I am trying to evaluate $$\int \frac{\cos x}{a-\cos x} \mathrm{d}x \quad (1)$$
Since there is a ratio of trigonometric functions, I tried to reduce the problem to a polynomial ratio by using Weierstrass substitutions:
$$t = \tan\left(\frac{x}{2}\right) \iff x = 2\arctan(t) \iff \mathrm{d}x = \frac{2}{t^2+1}$$
$$\cos x = \dfrac{1 - t^2}{1 + t^2}$$
$$\sin x = \dfrac{2t}{1 + t^2}$$ Therefore from $(1)$:
$$ \int \frac{1-t^2}{1+t^2} \frac{1}{a-\frac{1-t^2}{1+t^2}}\frac{2}{1+t^2}\mathrm{d}t = a \int \frac{1-t^2}{1+t^2} \frac{1}{1+(a+1)t^2} \mathrm{d}t $$
The function is a ratio such as: $\deg(1-t^2) = 2 < 4 = \deg((1+3t^2)(1+t^2))$ therefore we can break the relationship to partial fractions. We notice that the denominator has complex roots, therefore:
$$ \int \frac{1-t^2}{(1+t^2)(1+(a+1)t^2)} \mathrm{d}t = \cdots = \int -\frac{1}{t^2+1}+\frac{2}{(a+1)t^2+1} \mathrm{d}t$$
Therefore,
$$\int \frac{\cos x}{a-\cos x} \mathrm{d}x = -x + \frac{2a}{\sqrt{a^2-1}} \tan^{-1} \left(\sqrt{\frac{a+1}{a-1}} \tan \frac{x}{2} \right) + C$$
I feel there is an easier way to evaluate this integral. Can you come up with one?

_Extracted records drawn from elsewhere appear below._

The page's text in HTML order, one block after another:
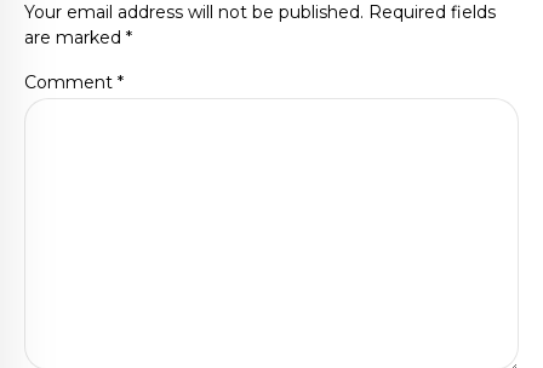
Your email address will not be published. Required fields
are marked *
Comment *
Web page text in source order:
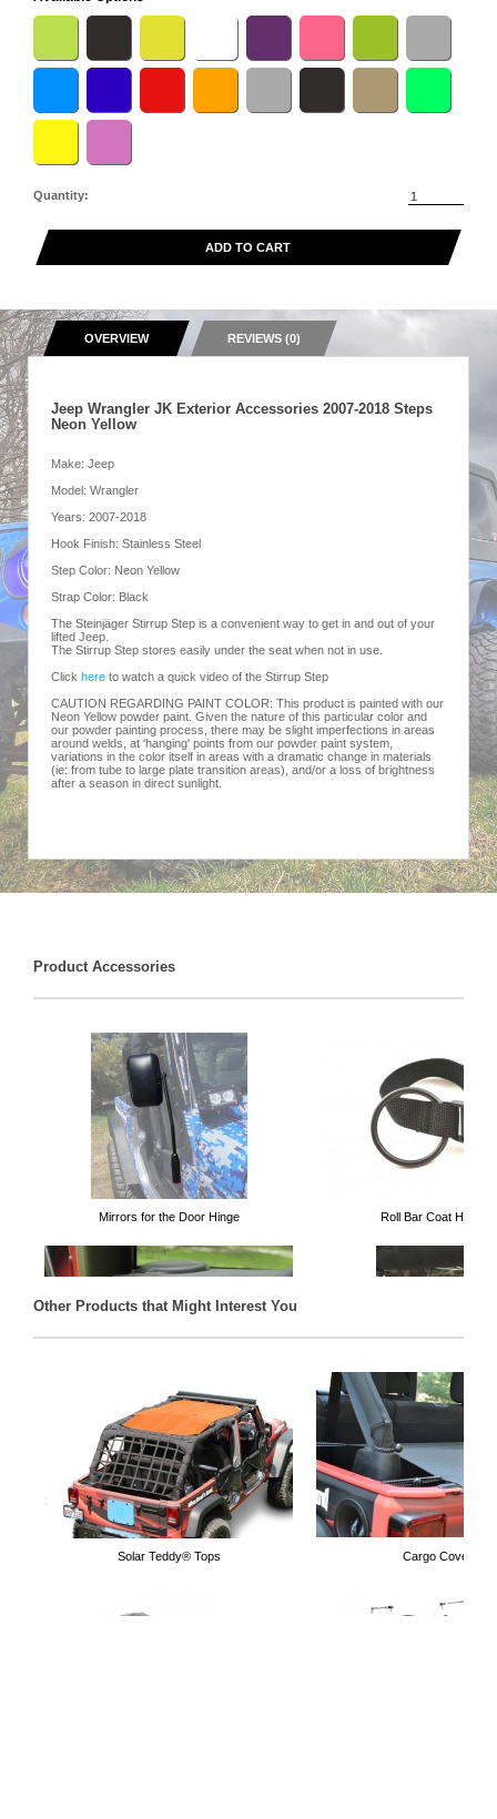
Quantity:
ADD TO CART
OVERVIEW REVIEWS (0)
Jeep Wrangler JK Exterior Accessories 2007-2018 Steps
Neon Yellow
Make: Jeep
Model: Wrangler
Years: 2007-2018
Hook Finish: Stainless Steel
Step Color: Neon Yellow
Strap Color: Black
The Steinjäger Stirrup Step is a convenient way to get in and out of your
lifted Jeep.
The Stirrup Step stores easily under the seat when not in use.
Click here to watch a quick video of the Stirrup Step
CAUTION REGARDING PAINT COLOR: This product is painted with our
Neon Yellow powder paint. Given the nature of this particular color and
our powder painting process, there may be slight imperfections in areas
around welds, at 'hanging' points from our powder paint system,
variations in the color itself in areas with a dramatic change in materials
(ie: from tube to large plate transition areas), and/or a loss of brightness
after a season in direct sunlight.
Product Accessories
Mirrors for the Door Hinge Roll Bar Coat
Vent Mirrors Overhead Organizer
Other Products that Might Interest You
Solar Teddy® Tops Cargo Covers
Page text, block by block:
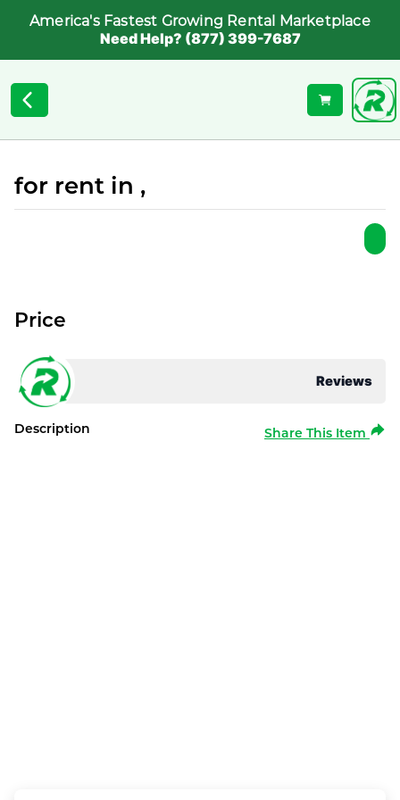
America's Fastest Growing Rental Marketplace
Need Help? (877) 399-7687
for rent in ,
Reviews
Price
Description Share This Item
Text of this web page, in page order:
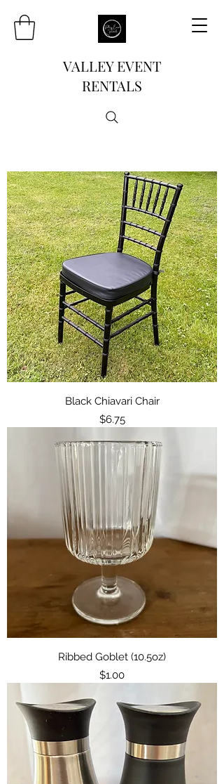
VALLEY EVENT
RENTALS
Black Chiavari Chair
Price
$6.75
Ribbed Goblet (10.5oz)
Price
$1.00
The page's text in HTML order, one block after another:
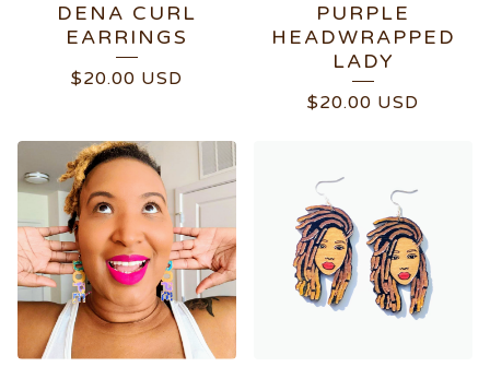
DENA CURL
EARRINGS
$20.00 USD
PURPLE
HEADWRAPPED
LADY
$20.00 USD
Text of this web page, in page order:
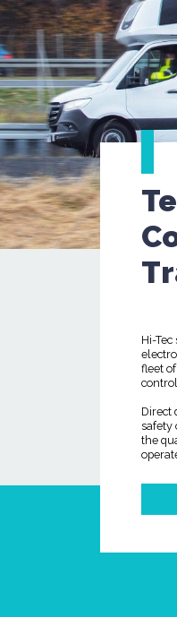
Hi-
fleet
Direct
safety
the
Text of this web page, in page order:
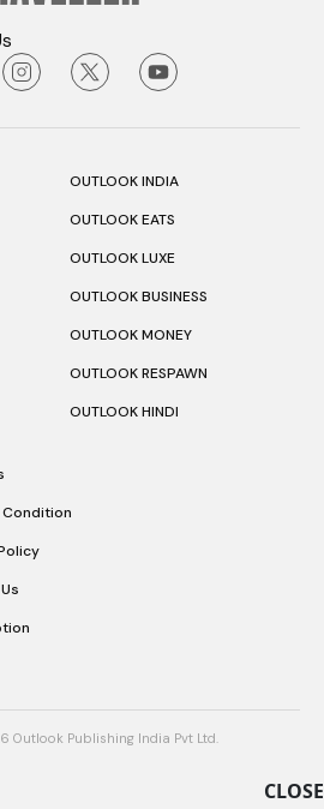
CLOSE
OUTLOOK INDIA
OUTLOOK EATS
OUTLOOK LUXE
OUTLOOK BUSINESS
OUTLOOK MONEY
OUTLOOK RESPAWN
OUTLOOK HINDI
Outlook Publishing India Pvt Ltd.
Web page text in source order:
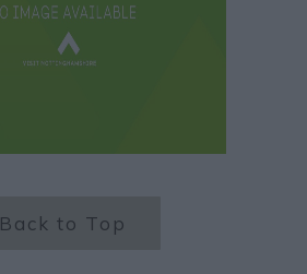
Back to Top
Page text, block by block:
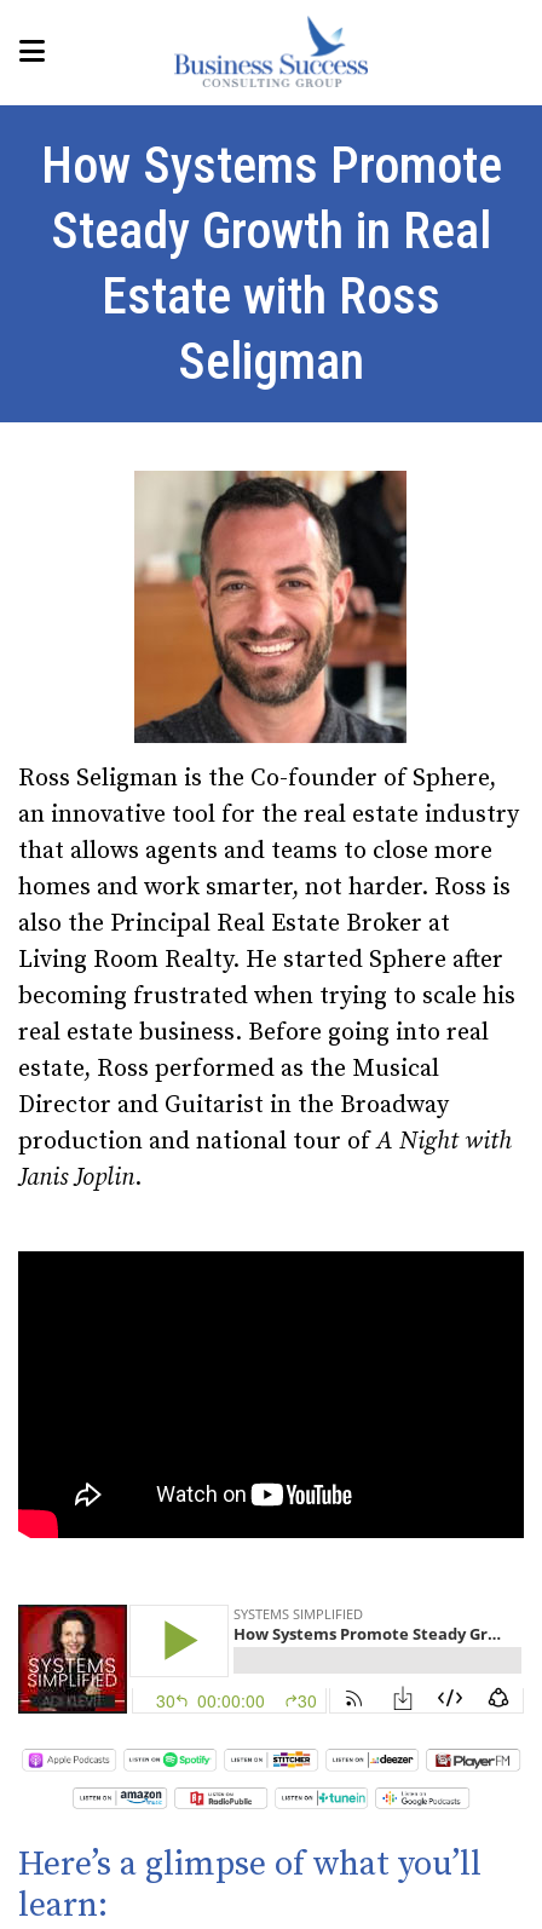
How Systems Promote
Steady Growth in Real
Estate with Ross
Seligman
Ross Seligman is the Co-founder of Sphere,
an innovative tool for the real estate industry
that allows agents and teams to close more
homes and work smarter, not harder. Ross is
also the Principal Real Estate Broker at
Living Room Realty. He started Sphere after
becoming frustrated when trying to scale his
real estate business. Before going into real
estate, Ross performed as the Musical
Director and Guitarist in the Broadway
production and national tour ofA Night with
Janis Joplin.
Here’s a glimpse of what you’ll
learn:

Let $|a| > 1$. Observe $$f_a(x) = \frac{\cos x}{a - \cos x} = \frac{(\cos x - a) + a}{a - \cos x} = -1 + \frac{a}{a - \cos x} = -1 + \frac{a}{a - (1 - 2 \sin^2 \frac{x}{2})}$$ where we have employed the half-angle identity $$\sin^2 \frac{x}{2} = \frac{1 - \cos x}{2}.$$ Consequently $$\begin{align} f_a(x) &= -1 + a \frac{1}{(a-1) + 2 \sin^2 \frac{x}{2}} \\ &= -1 + a \frac{\sec^2 \frac{x}{2}}{(a-1) \sec^2 \frac{x}{2} + 2 \tan^2 \frac{x}{2}} \\ &= -1 + a \frac{\sec^2 \frac{x}{2}}{(a-1)(1+\tan^2 \frac{x}{2}) + 2 \tan^2 \frac{x}{2}} \\ &= -1 + \frac{2a}{a-1} \frac{\frac{1}{2}\sec^2 \frac{x}{2}}{1+ \frac{a+1}{a-1} \tan^2 \frac{x}{2}}. \end{align}$$ With the substitution $$u = \sqrt{\frac{a+1}{a-1}}\tan \frac{x}{2}, \quad du = \frac{1}{2}\sqrt{\frac{a+1}{a-1}} \sec^2 \frac{x}{2} \, dx,$$ we obtain $$\begin{align} \int f_a(x) \, dx &= -x + \frac{2a}{a-1} \sqrt{\frac{a-1}{a+1}} \int \frac{du}{1 + u^2} \\ &= -x + \frac{2a}{\sqrt{a^2-1}} \tan^{-1} u + C \\ &= -x + \frac{2a}{\sqrt{a^2-1}} \tan^{-1} \left(\sqrt{\frac{a+1}{a-1}} \tan \frac{x}{2} \right) + C. \end{align}$$ Of course, I have taken the trouble to write out each step in detail which makes the solution longer than it really needs to be.
As an exercise for the reader, how is this approach modified if $|a| < 1$?